WORK TASK
Filter the entries below, keeping only lines with the word "Resolute".

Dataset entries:

________________________

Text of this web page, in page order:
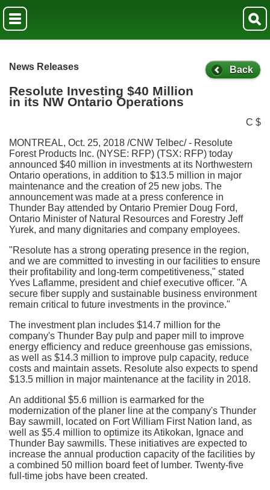
News Releases Back
Resolute Investing $40 Million
in its NW Ontario Operations
C $
MONTREAL, Oct. 25, 2018 /CNW Telbec/ - Resolute
Forest Products Inc. (NYSE: RFP) (TSX: RFP) today
announced $40 million in investments at its Northwestern
Ontario operations, in addition to $13.5 million in major
maintenance and the creation of 25 new jobs. The
announcement was made at a press conference in
Thunder Bay attended by Ontario Premier Doug Ford,
Ontario Minister of Natural Resources and Forestry Jeff
Yurek, and many dignitaries and company employees.
"Resolute has a strong operating presence in the region,
and we are committed to investing in our facilities to ensure
their profitability and long-term competitiveness," stated
Yves Laflamme, president and chief executive officer. "A
secure fiber supply and sustainable business environment
remain critical to future investments in the province."
The investment plan includes $14.7 million for the
company's Thunder Bay pulp and paper mill to improve
energy efficiency and reduce greenhouse gas emissions,
as well as $14.3 million to improve pulp capacity, reduce
costs and maintain assets. Resolute also expects to spend
$13.5 million in major maintenance at the facility in 2018.
An additional $5.6 million is earmarked for the
modernization of the planer line at the company's Thunder
Bay sawmill, located on Fort William First Nation land, as
well as $5.4 million to optimize itsAtikokan, Ignace and
Thunder Bay sawmills. These initiatives are expected to
increase the annual production capacity of the facilities by
a combined 50 million board feet of lumber. Twenty-five
full-time jobs have been created.

________________________

ANSWER
Resolute Investing $40 Million
MONTREAL, Oct. 25, 2018 /CNW Telbec/ - Resolute
"Resolute has a strong operating presence in the region,
costs and maintain assets. Resolute also expects to spend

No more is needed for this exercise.